- Task instructions:
Go through the entries below and return every line that contains "repository".
++++ The data ++++
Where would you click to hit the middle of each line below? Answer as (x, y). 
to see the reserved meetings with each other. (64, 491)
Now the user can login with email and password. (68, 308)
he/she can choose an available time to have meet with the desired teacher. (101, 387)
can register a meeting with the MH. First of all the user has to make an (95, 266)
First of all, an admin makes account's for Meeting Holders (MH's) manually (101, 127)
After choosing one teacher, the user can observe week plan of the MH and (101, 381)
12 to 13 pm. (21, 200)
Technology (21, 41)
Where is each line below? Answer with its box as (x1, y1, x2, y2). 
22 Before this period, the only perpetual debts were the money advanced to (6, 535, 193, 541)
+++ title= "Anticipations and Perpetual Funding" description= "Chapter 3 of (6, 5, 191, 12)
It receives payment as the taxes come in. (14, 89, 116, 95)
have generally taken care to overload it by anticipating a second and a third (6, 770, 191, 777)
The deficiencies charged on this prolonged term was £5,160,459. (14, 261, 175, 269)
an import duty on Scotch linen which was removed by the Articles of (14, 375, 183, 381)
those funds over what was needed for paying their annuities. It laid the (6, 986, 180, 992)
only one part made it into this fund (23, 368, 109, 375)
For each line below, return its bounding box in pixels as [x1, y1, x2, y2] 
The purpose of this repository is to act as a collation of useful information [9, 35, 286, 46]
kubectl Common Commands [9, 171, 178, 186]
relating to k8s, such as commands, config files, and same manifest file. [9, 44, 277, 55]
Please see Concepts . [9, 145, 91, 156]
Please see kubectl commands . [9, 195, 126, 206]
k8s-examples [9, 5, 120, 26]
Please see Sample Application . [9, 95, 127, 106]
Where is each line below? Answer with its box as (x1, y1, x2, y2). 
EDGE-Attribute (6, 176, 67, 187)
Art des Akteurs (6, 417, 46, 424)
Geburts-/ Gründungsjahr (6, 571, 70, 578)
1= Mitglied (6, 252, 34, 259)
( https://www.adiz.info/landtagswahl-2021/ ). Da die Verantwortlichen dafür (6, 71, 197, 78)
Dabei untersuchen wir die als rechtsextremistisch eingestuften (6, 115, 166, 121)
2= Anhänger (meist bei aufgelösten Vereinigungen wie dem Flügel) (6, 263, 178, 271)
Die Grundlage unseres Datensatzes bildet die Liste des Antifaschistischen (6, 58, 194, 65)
++++
++++ The data ++++
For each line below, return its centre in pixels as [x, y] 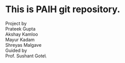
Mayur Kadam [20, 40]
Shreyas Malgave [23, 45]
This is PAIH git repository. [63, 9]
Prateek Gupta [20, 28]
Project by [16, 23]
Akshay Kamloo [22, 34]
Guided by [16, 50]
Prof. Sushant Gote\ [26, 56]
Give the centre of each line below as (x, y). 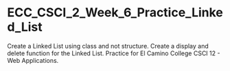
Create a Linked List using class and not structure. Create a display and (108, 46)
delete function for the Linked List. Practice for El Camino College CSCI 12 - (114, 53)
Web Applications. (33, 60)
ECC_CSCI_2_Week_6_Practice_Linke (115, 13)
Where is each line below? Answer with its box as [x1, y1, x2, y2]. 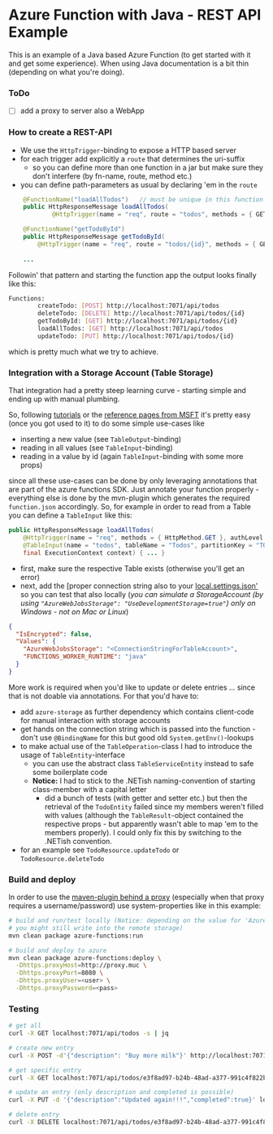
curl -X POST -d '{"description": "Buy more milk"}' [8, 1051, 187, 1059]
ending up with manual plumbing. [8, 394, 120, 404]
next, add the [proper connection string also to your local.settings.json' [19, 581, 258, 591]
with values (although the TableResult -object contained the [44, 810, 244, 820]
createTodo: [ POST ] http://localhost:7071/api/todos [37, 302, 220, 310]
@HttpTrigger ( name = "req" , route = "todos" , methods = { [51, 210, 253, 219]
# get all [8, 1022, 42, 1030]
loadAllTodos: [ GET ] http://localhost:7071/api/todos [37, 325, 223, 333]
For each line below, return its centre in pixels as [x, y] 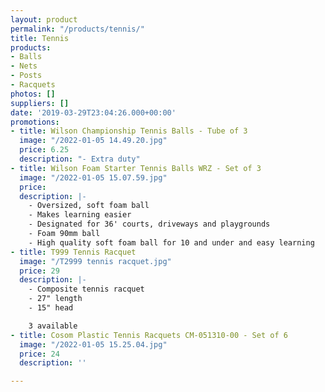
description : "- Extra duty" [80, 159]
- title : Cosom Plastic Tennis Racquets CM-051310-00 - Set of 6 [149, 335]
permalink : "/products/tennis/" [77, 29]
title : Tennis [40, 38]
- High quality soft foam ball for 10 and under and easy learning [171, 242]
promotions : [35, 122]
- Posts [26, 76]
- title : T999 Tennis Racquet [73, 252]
++++
++++ The data ++++
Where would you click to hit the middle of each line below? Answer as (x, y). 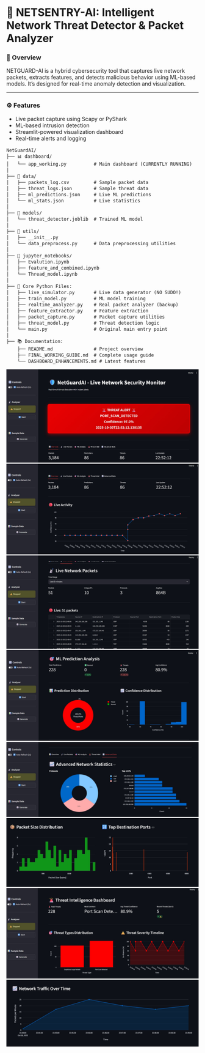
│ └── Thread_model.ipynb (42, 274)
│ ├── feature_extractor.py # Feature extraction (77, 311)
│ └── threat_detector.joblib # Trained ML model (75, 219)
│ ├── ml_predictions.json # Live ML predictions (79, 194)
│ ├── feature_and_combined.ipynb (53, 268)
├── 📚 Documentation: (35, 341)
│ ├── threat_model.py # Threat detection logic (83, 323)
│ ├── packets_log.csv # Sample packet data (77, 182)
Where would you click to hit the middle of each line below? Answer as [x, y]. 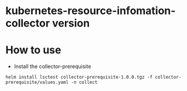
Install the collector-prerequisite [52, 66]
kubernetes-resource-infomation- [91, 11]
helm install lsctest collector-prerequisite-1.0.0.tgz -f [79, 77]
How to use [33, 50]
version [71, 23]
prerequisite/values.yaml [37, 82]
++++
- Answer box:
The purpose of this repository is to act as a collation of useful information [9, 35, 286, 46]
This is PAIH git repository. [63, 9]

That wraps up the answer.